1. A petrochemical fixed-bed reactor, comprising a reactor structure (1), characterized in that: The surface of the reactor structure (1) is provided with a heat insulation rack (3), the inner wall of the heat insulation rack (3) is provided with a temperature control mechanism (2), the left side of the reactor structure (1) is provided with a hot and cold control structure (4), the inner wall of the reactor structure (1) is provided with an observation window (5), the inner wall of the reactor structure (1) is provided with a maintenance door (6), and a handle (7) is bolted to the front side of the maintenance door (6). The temperature control mechanism (2) includes an outlet pipe (201), a circulation pipe (202) and an inlet pipe (203). The left side of the inlet pipe (203) is fixedly connected to the right side of the circulation pipe (202), and the right side of the outlet pipe (201) is fixedly connected to the left side of the circulation pipe (202). The circulation pipe (202) is installed on the inner wall of the heat preservation rack (3).
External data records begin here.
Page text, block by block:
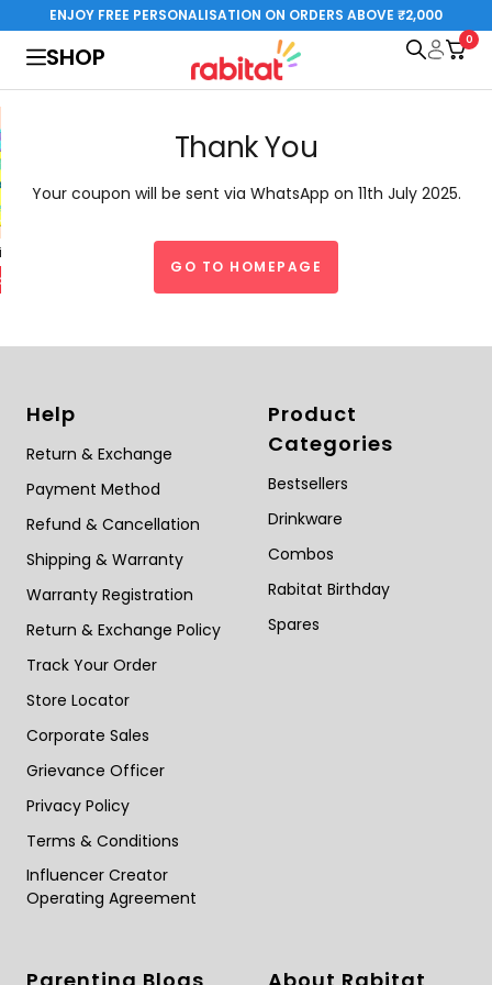
to
content
ENJOY FREE PERSONALISATION ON ORDERS ABOVE ₹2,000
SHOP rabitat.com
0
Thank You
Your coupon will be sent via WhatsApp on 11th July 2025.
GO TO HOMEPAGE
Help
Return & Exchange
Payment Method
Refund & Cancellation
Shipping & Warranty
Warranty Registration
Return & Exchange Policy
Track Your Order
Store Locator
Corporate Sales
Grievance Officer
Privacy Policy
Terms & Conditions
Influencer Creator
Operating Agreement
Product
Categories
Bestsellers
Drinkware
Combos
Rabitat Birthday
Spares
cart
Edition
Special Edition
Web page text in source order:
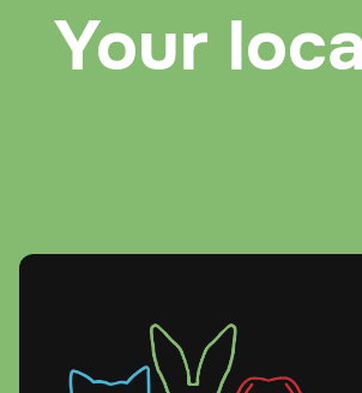
Your
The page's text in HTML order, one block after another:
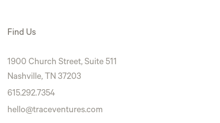
Find Us
1900 Church Street, Suite 511
Nashville, TN 37203
615.292.7354
hello@traceventures.com
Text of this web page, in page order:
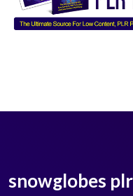
snowglobes
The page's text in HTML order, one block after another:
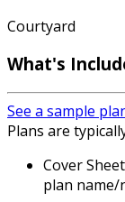
Courtyard
What's
See a sample
Plans are
Cover
plan name/
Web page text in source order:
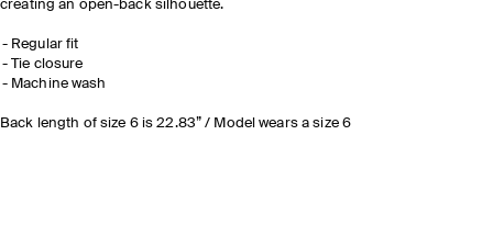
creating an open-back silhouette.
Regular fit
Tie closure
Machine wash
Back length of size 6 is 22.83” / Model wears a size 6
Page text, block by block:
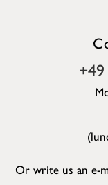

2. A petrochemical fixed-bed reactor according to claim 1, characterized in that: The top of the heating and cooling control structure (4) is fixedly connected to a first connecting pipe (8), and the left side of the first connecting pipe (8) is fixedly connected to the right side of the water inlet pipe (203).

3. A petrochemical fixed-bed reactor according to claim 1, characterized in that: The top of the hot and cold control structure (4) is fixedly connected to a second connecting pipe (9), and the right side of the second connecting pipe (9) is fixedly connected to the left side of the water outlet pipe (201).

4. A petrochemical fixed-bed reactor according to claim 1, characterized in that: The reactor structure (1) is bolted with a connecting block (10) on its surface, and a support leg assembly (11) is bolted to the bottom of the connecting block (10).

5. A petrochemical fixed-bed reactor according to claim 4, characterized in that: An annular block (12) is bolted to the surface of the outrigger assembly (11), and a connecting plate (13) is bolted to the left side of the annular block (12). The left side of the connecting plate (13) is bolted to the right side of the heat and cold control structure (4).

6. A petrochemical fixed-bed reactor according to claim 1, characterized in that: The surface of the heat insulation rack (3) is provided with a heat insulation rack (14), and the inner wall of the heat insulation rack (3) is provided with an installation groove (15) for use with the circulation pipe (202).

7. A petrochemical fixed-bed reactor according to claim 1, characterized in that: The inner wall of the inspection door (6) is provided with a sealing ring (16), and the surface of the sealing ring (16) is engaged with the inner wall of the reactor structure (1).

8. A petrochemical fixed-bed reactor according to claim 1, characterized in that: A knob (17) is movably connected to the inner wall of the inspection door (6), and the surface of the knob (17) is threadedly connected to the inner wall of the reactor structure (1).